January 18, 2014

Now It Looks Like A Robot Arm

In the last month I've more or less finished the hardware side of the robot arm.  For the two fast axes, at least.  I'll deal with the z axis later.

Finishing the arm required a few big machining operations, especially for the elbow joint.  Naturally, I made these parts from big bricks of aluminum billet.  Elbow Part One started out as some 2" square billet, which I faced to size manually on the CNC mill, since the MITERS Bridgeport was temporarily out of commission.  On my first attempt at making this part, I discovered that when plunging into a pocket with a large endmill, the CNC mill's spindle stalls really easily.  Even with .5 mm plunges this occurred.  To resolve this, I manually drilled big pilot holes for the circular contours.  After the first CNC job, the part looked like this:


And after two more CNC jobs and one manual one, it was almost done.  It's a little sad that when you machine something this way 90% of the metal goes into waste chips.  But not nearly sad enough that I won't do it anyway.


I manually added the slot and tapped holes for a clamping mechanism.

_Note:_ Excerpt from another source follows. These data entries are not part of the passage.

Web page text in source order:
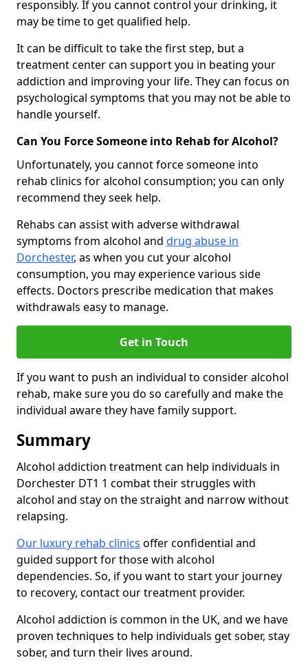
responsibly. If you cannot control your drinking, it
may be time to get qualified help.
It can be difficult to take the first step, but a
treatment center can support you in beating your
addiction and improving your life. They can focus on
psychological symptoms that you may not be able to
handle yourself.
Can You Force Someone into Rehab for Alcohol?
Unfortunately, you cannot force someone into
rehab clinics for alcohol consumption; you can only
recommend they seek help.
Rehabs can assist with adverse withdrawal
symptoms from alcohol and drug abuse in
Dorchester, as when you cut your alcohol
consumption, you may experience various side
effects. Doctors prescribe medication that makes
withdrawals easy to manage.
Get in Touch
If you want to push an individual to consider alcohol
rehab, make sure you do so carefully and make the
individual aware they have family support.
Summary
Alcohol addiction treatment can help individuals in
Dorchester DT1 1 combat their struggles with
alcohol and stay on the straight and narrow without
relapsing.
Our luxury rehab clinics offer confidential and
guided support for those with alcohol
dependencies. So, if you want to start your journey
to recovery, contact our treatment provider.
Alcohol addiction is common in the UK, and we have
proven techniques to help individuals get sober, stay
sober, and turn their lives around.
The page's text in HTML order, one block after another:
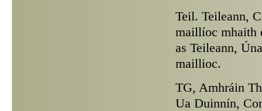
Teil. Teileann,
maillíoc mhaith
as Teileann,
maillioc.
TG, Amhráin
Ua Duinnín,
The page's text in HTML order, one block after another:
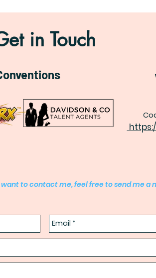
in Touch
to contact me, feel free to send me a
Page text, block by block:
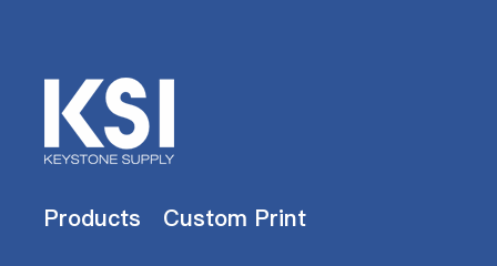
Products Custom Print
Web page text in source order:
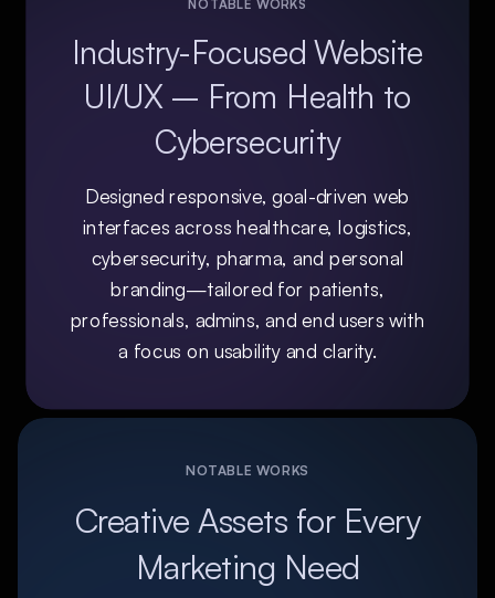
NOTABLE WORKS
Industry-Focused Website
UI/UX – From Health to
Cybersecurity
Designed responsive, goal-driven web
interfaces across healthcare, logistics,
cybersecurity, pharma, and personal
branding—tailored for patients,
professionals, admins, and end users with
a focus on usability and clarity.
NOTABLE WORKS
Creative Assets for Every
Marketing Need
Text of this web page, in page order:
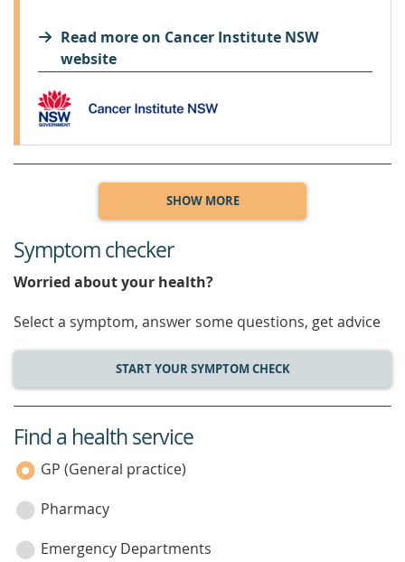
Read more on Cancer Institute NSW
website
SHOW MORE
Symptom checker
Worried about your health?
Select a symptom, answer some questions, get advice
START YOUR SYMPTOM CHECK
service
category
Find a health service
GP (General practice)
Pharmacy
Emergency Departments
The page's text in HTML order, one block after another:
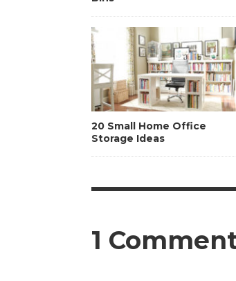
20 Small Home Office
Storage Ideas
1
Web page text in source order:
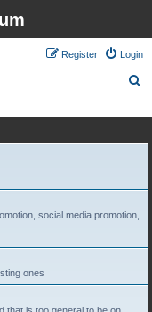
Login
Register
r
h
social media promotion,
ones
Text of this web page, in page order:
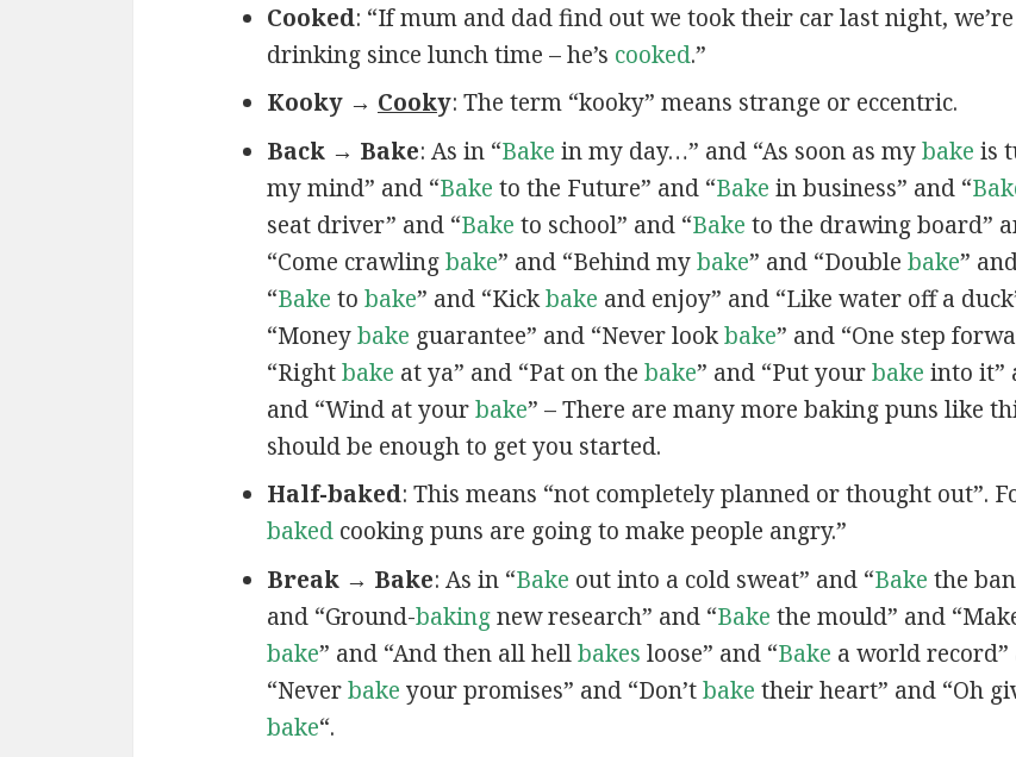
Cooked: “If mum and dad find out we took their car last night, we’re
drinking since lunch time – he’s cooked.”
Kooky → Cooky: The term “kooky” means strange or eccentric.
Back → Bake: As in “Bake in my day…” and “As soon as mybake is
my mind” and “Bake to the Future” and “Bake in business” and “
seat driver” and “Bake to school” and “Bake to the drawing board”
“Come crawlingbake” and “Behind mybake” and “Double bake”
“Bake to bake” and “Kickbake and enjoy” and “Like water off a
“Moneybake guarantee” and “Never lookbake” and “One step
“Rightbake at ya” and “Pat on the bake” and “Put yourbake into it”
and “Wind at yourbake” – There are many more baking puns like
should be enough to get you started.
Half-baked: This means “not completely planned or thought out”.
bakedcooking puns are going to make people angry.”
Break → Bake: As in “Bake out into a cold sweat” and “Bake the
and “Ground-bakingnew research” and “Bake the mould” and
bake” and “And then all hellbakes loose” and “Bake a world record”
“Neverbake your promises” and “Don’tbake their heart” and “Oh
bake“.

When I ordered the pulleys for the belt reductions, I had a different design in mind for the plastic reduction than I ended up using.  In the final assembly, the output plastic pulley was torqued by the linkage it drove, causing it to deflect significantly.  To get a bit more precision, I got a nice aluminum pulley to replace it.  I drilled some big holes in it for moment of inertia reduction, and CNC milled plates for the linkage to attach to.



The second part of the elbow joint was machined manually out of some 2" round stock.


The driving link was made from some unidirectional carbon fiber tube I found lying around MITERS.  It is clamped at each end by a piece of aluminum that passes through the pairs of bearings on the pulley and elbow.  While turning the aluminum clamps, I found that the MITERS lathe turns a pretty significant taper.  To get a tight fit in both the bearings, I had to remove the taper by taking extra small passes off towards the chuck.



Hey, it looks like a robot arm now!  




For the time being I am going to ignore the z axis, and work on assembling the electronics and programming the thing, so that I can have something interesting and moving to display at TechFair.